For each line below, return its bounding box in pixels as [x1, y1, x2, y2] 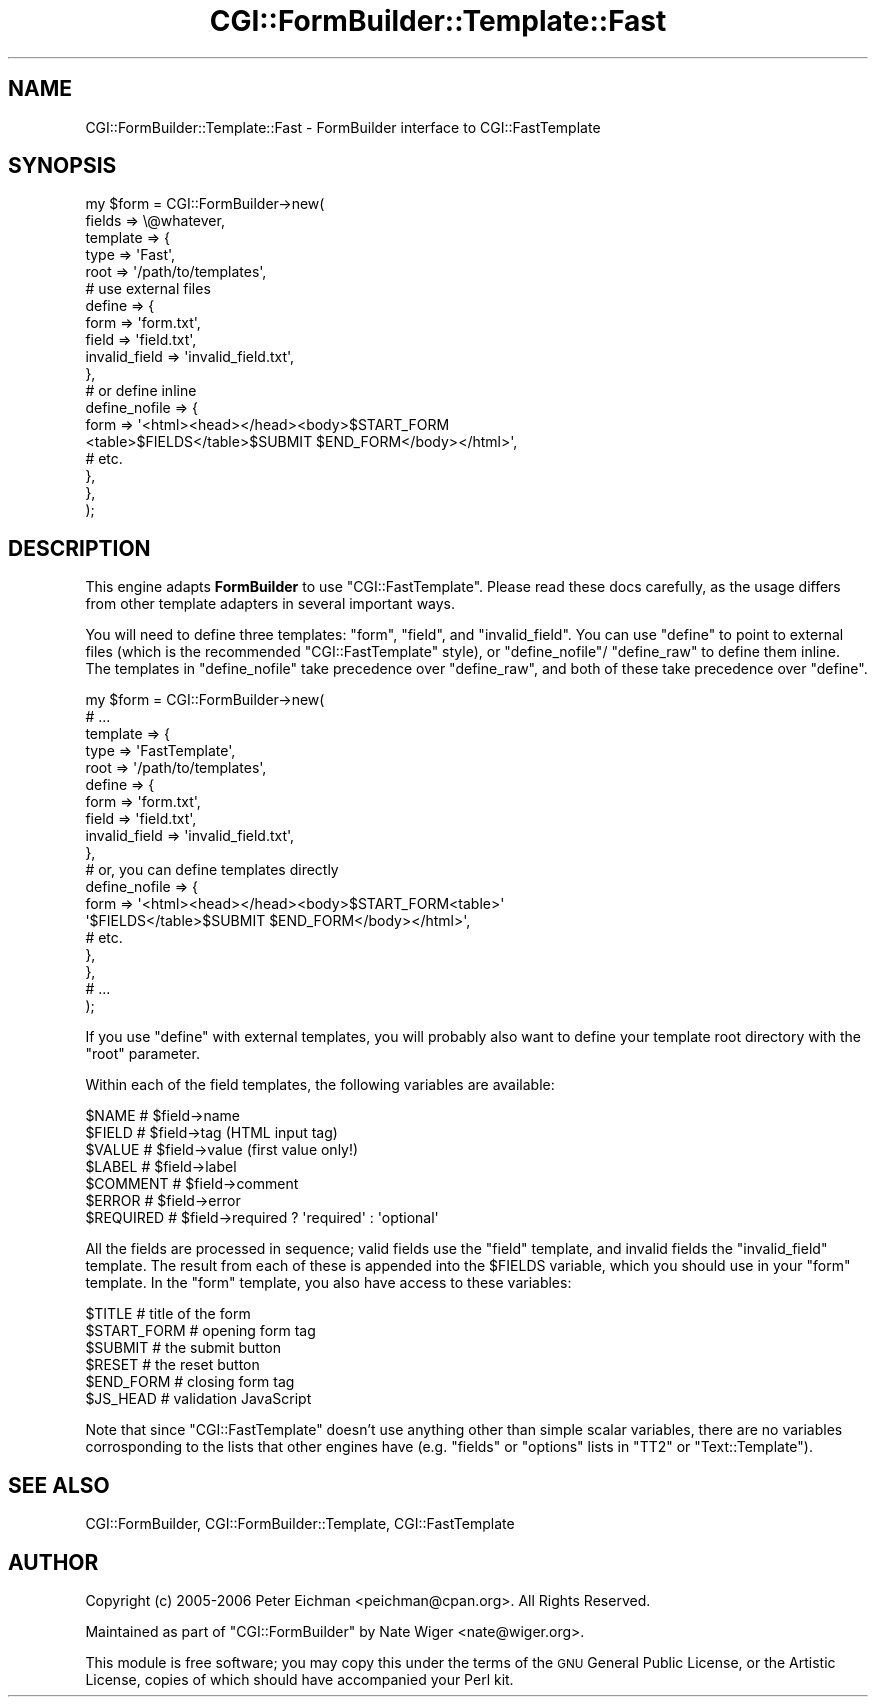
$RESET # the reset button [85, 1356, 260, 1374]
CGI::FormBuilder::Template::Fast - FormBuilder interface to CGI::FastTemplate [85, 118, 601, 136]
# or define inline [85, 382, 197, 400]
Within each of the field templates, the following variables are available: [85, 1076, 555, 1094]
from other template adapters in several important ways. [85, 595, 456, 613]
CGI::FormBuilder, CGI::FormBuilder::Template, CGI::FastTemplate [85, 1515, 515, 1533]
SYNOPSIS [8, 153, 117, 179]
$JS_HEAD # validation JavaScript [85, 1390, 312, 1408]
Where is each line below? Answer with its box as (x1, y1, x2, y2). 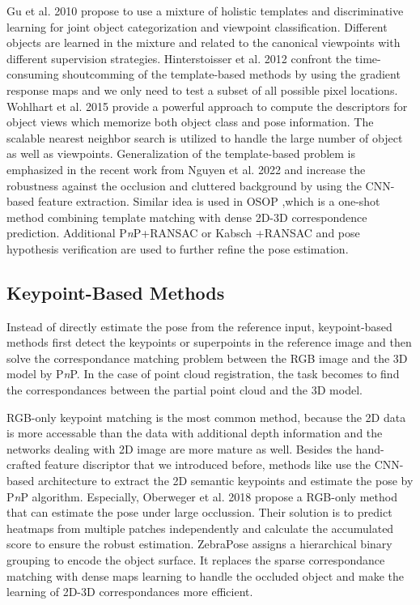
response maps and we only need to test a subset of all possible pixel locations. (6, 81, 398, 98)
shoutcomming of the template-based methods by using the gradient (62, 66, 401, 83)
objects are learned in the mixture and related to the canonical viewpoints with (6, 34, 401, 51)
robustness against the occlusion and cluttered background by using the (6, 177, 362, 194)
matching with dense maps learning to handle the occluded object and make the (6, 567, 404, 584)
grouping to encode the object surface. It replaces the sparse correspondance (6, 552, 385, 569)
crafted (6, 456, 41, 473)
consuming (6, 66, 59, 83)
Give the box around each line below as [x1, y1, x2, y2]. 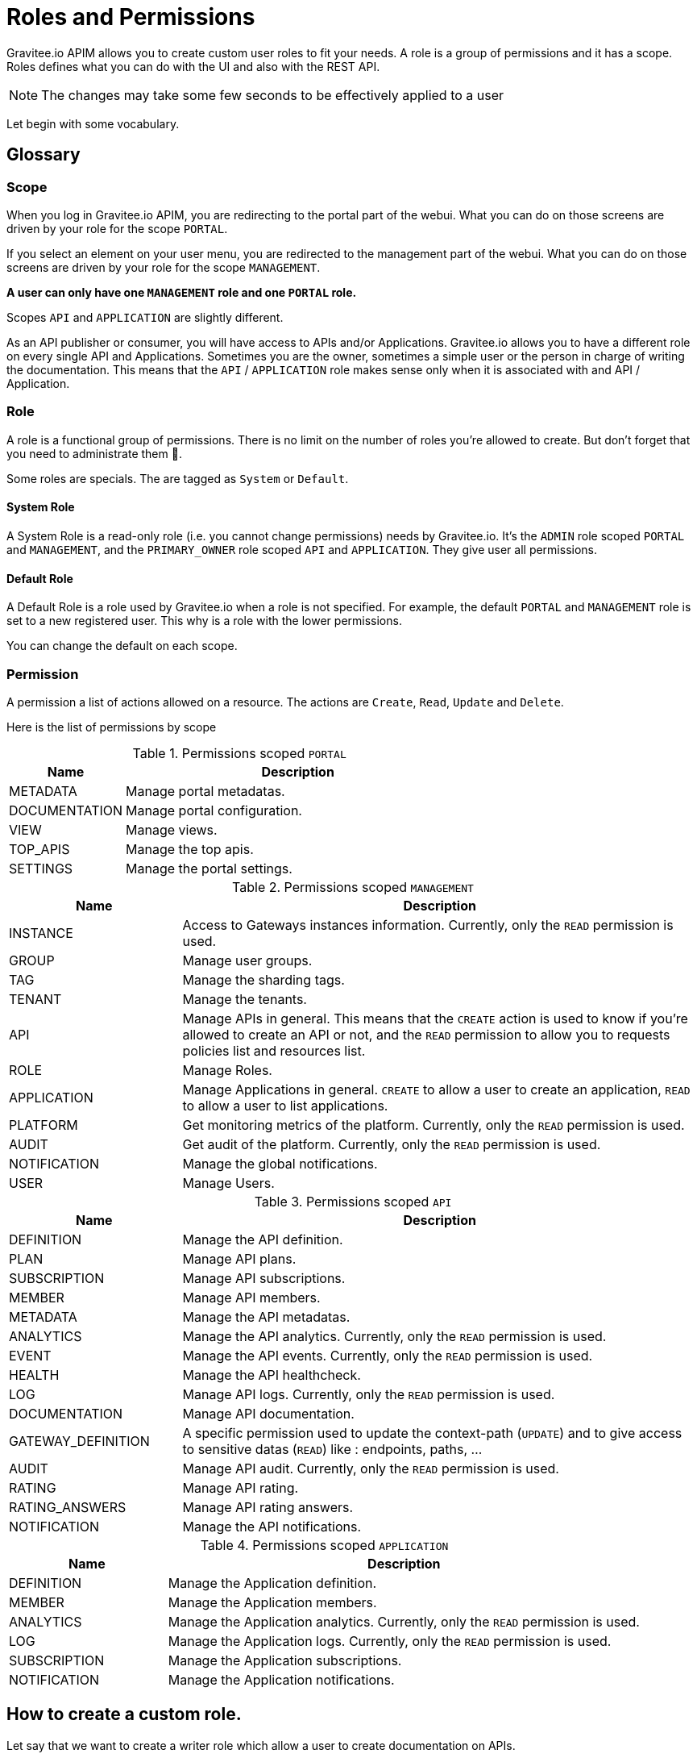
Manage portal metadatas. [126, 782, 285, 799]
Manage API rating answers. [182, 1498, 354, 1515]
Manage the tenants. [182, 990, 307, 1007]
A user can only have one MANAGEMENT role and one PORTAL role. [6, 285, 357, 299]
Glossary [6, 144, 81, 165]
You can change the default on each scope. [6, 639, 238, 653]
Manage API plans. [182, 1250, 297, 1267]
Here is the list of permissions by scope [6, 719, 217, 734]
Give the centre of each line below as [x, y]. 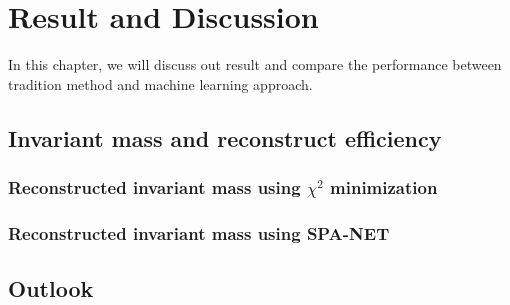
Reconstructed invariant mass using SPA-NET [199, 232]
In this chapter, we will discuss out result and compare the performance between [255, 64]
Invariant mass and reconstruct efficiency [225, 137]
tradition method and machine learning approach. [160, 83]
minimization [384, 187]
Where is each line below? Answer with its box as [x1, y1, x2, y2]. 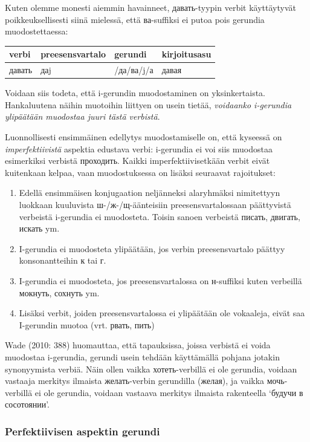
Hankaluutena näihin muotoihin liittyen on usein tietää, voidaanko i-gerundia [5, 98, 292, 111]
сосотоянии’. [5, 398, 50, 411]
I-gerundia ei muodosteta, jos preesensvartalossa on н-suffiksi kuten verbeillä [19, 274, 302, 287]
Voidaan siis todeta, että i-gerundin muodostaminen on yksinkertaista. [5, 86, 266, 99]
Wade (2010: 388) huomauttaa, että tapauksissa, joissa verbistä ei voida [5, 339, 271, 351]
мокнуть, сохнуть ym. [19, 286, 100, 299]
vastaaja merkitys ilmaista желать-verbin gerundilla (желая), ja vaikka [5, 374, 265, 387]
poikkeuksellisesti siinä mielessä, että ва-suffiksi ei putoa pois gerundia [5, 13, 265, 25]
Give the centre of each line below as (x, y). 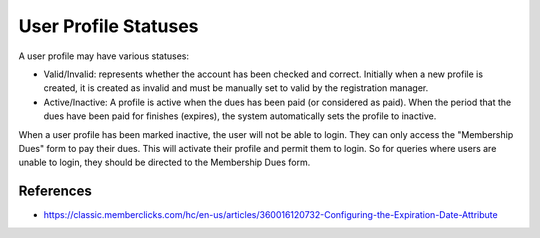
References (55, 191)
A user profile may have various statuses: (104, 56)
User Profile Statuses (108, 26)
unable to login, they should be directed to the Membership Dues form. (164, 162)
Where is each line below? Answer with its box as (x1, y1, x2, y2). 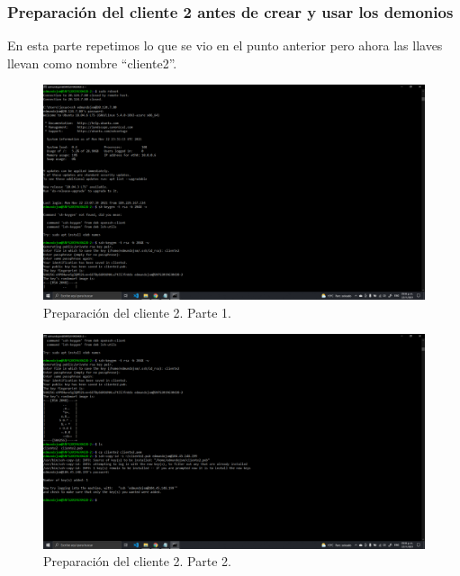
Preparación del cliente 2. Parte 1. (43, 302, 231, 321)
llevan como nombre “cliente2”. (7, 53, 177, 72)
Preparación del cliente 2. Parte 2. (43, 552, 231, 571)
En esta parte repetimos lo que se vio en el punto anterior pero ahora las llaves (7, 36, 443, 55)
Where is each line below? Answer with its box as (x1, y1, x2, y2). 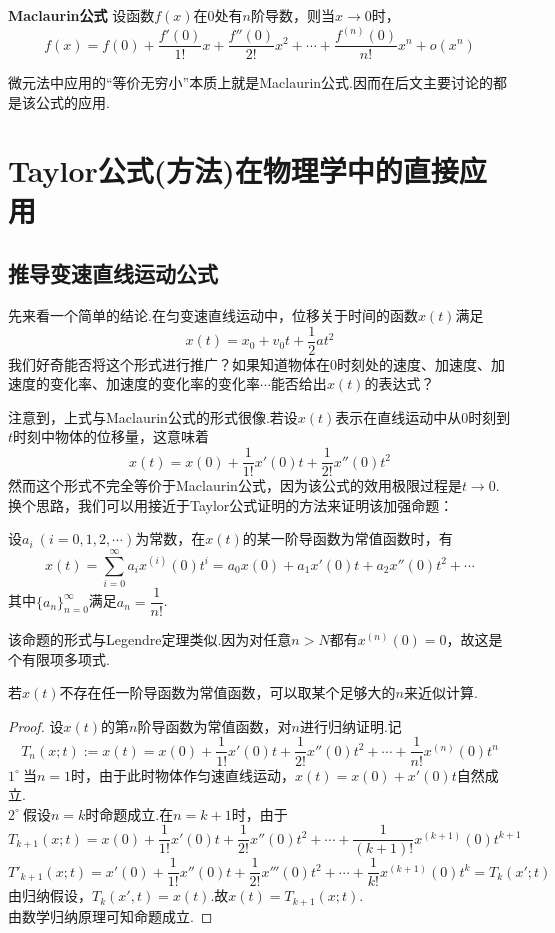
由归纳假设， (8, 885, 92, 906)
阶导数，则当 (251, 5, 335, 25)
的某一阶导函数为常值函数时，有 (242, 528, 453, 549)
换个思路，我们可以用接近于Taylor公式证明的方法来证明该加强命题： (8, 494, 454, 515)
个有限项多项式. (8, 648, 110, 669)
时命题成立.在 (85, 803, 174, 824)
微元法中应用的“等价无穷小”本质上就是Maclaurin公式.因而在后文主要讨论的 (8, 72, 493, 93)
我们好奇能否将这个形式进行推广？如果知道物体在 (8, 353, 330, 374)
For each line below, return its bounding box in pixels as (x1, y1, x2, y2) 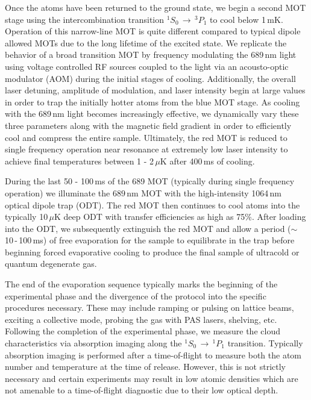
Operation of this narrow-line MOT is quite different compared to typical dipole (5, 25, 301, 37)
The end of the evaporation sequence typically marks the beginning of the (5, 278, 278, 290)
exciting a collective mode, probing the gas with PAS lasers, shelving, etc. (5, 313, 277, 325)
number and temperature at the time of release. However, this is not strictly (5, 360, 286, 373)
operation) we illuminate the (5, 186, 110, 199)
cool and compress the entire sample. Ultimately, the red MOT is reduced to (5, 131, 287, 143)
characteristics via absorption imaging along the (5, 337, 182, 349)
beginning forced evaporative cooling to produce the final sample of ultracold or (5, 245, 300, 258)
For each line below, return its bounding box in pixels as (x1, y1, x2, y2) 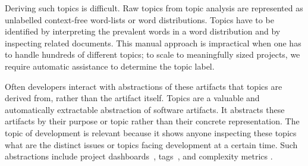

WHAT IS BEING ASKED: In the listing above, transcribe exactly everything from the line containing "I-gerundia ei muodosteta, jos" down to the line containing "Wade (2010: 388)", including both and nothing more.

THE COMPLETED TASK:
I-gerundia ei muodosteta, jos preesensvartalossa on н-suffiksi kuten verbeillä [19, 274, 302, 287]
Voidaan siis todeta, että i-gerundin muodostaminen on yksinkertaista. [5, 86, 266, 99]
Wade (2010: 388) huomauttaa, että tapauksissa, joissa verbistä ei voida [5, 339, 271, 351]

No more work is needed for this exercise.